Takiego przebiegu sytuacji podczas ME chyba nikt się nie spodziewał - hymn Polski grano cztery razy pod rząd (a w sumie aż pięć razy).
Medalowe domino rozpoczął Patryk Jaśkiewicz, zdobywając złoty medal w kategorii do 180 cm w kulturystyce klasycznej. Bohaterem wieczoru został Hubert Kulczyński który zaczął od kategorii powyżej 180 cm, w której zmierzył się z dwudziestoma innymi zawodnikami, a jego najgroźniejszym rywalem okazał się Jacek Ratusznik z Andrychowa, czyli klubowy kolega, który znalazł się na 2 miejscu.

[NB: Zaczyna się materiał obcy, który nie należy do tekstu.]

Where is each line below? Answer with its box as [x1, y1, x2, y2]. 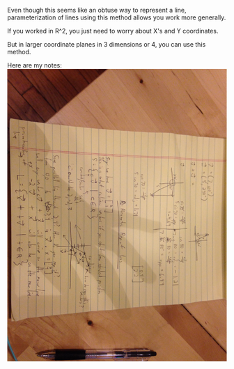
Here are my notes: [7, 61, 63, 69]
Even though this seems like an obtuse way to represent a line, [7, 6, 187, 14]
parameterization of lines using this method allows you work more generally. [7, 13, 226, 22]
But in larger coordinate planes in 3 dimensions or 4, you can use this [7, 40, 206, 48]
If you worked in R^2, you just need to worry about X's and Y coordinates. [7, 27, 219, 35]

Rzadko zdarza się aby dwóch Polaków stawało na podium, ale tym razem kibice mieli okazję zobaczyć to niecodzienne wydarzenie.
Już podczas pierwszej dekoracji podczas zawodów, Polak stanął na podium, a był nim junior Bartosz Budzyński, który wywalczył brązowy medal. Kolejne medale zdobyli – po raz kolejny Hubert Kulczyński w kategorii czempiona czempionów, (Patryk Jaśkiewicz zajął drugie miejsce) Natalia Kordus oraz Grzegorz Zieliński
Srebrny medal ME to już kolejny w ostatnim czasie sukces Jacka Ratusznika. Pod koniec kwietnia zdobył dwa medale podczas Mistrzostw Polski. W parze z Magdaleną Omarską wywalczył mistrzostwo Polski, w dzień później zdobył srebrny medal w kulturystyce klasycznej powyżej 180 cm wzrostu.